Given information ::
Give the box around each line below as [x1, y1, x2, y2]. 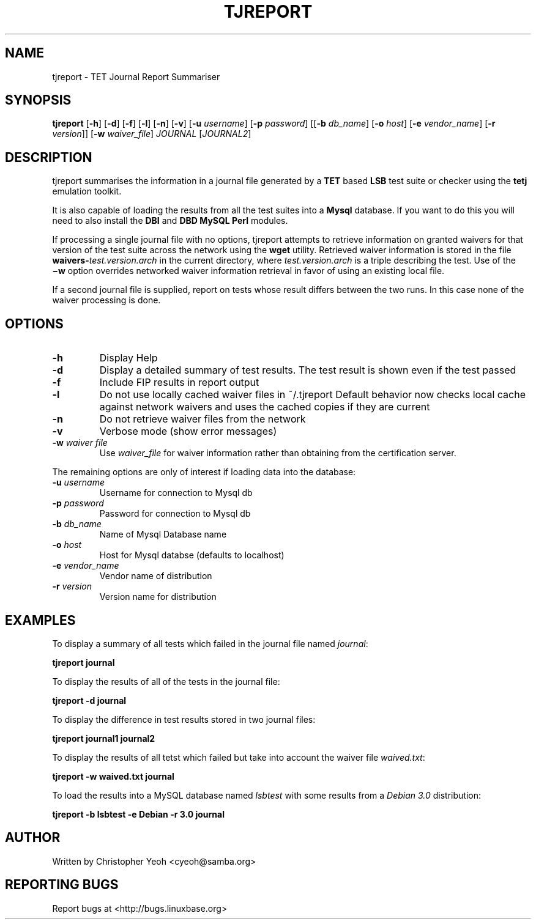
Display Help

* * *

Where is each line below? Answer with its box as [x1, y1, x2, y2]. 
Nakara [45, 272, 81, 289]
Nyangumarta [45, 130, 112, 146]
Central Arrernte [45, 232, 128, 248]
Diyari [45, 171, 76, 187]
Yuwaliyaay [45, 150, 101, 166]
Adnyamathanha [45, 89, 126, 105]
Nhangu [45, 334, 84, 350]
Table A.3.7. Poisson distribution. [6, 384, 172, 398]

--

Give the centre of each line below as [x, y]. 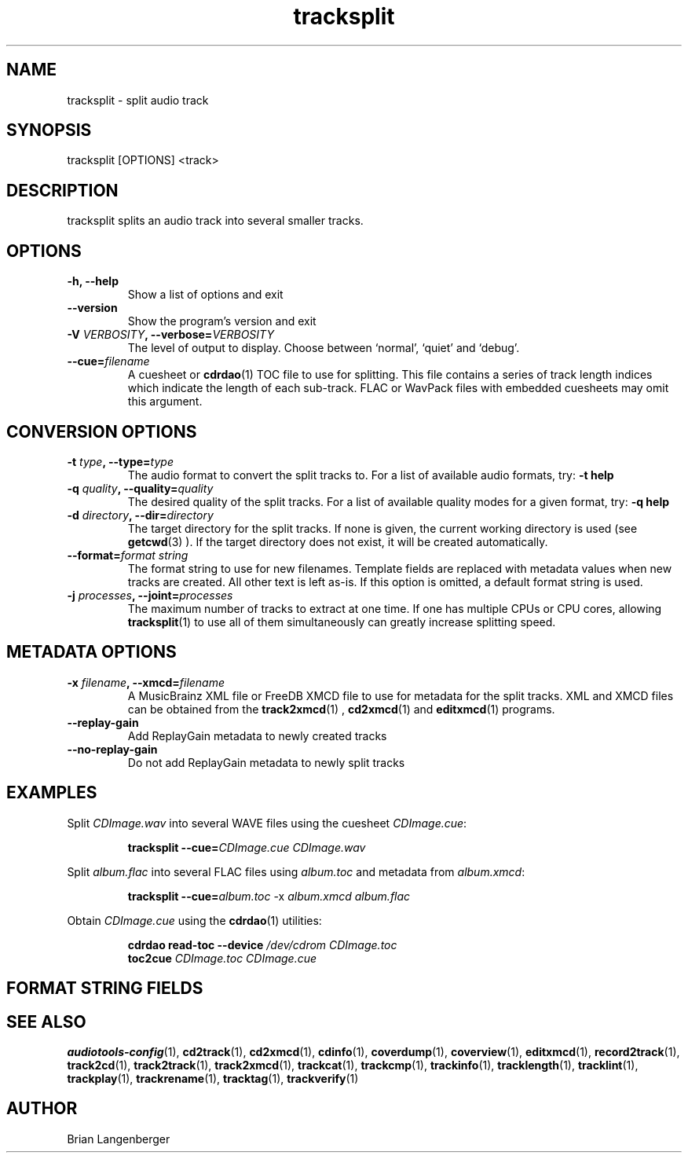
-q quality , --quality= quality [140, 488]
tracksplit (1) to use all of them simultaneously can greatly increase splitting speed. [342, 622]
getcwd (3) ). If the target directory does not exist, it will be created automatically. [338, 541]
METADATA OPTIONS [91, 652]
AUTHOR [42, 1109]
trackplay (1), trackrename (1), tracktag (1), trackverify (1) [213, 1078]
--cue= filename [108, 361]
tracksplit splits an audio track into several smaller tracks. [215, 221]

Try it :: Within the listing above, the lines starting at the one containing "Give the box" and ending at the one containing "Display Help" are to be returned exactly. Omit the pictures.

Answer ::
Give the box around each line below as [x1, y1, x2, y2]. 
Display Help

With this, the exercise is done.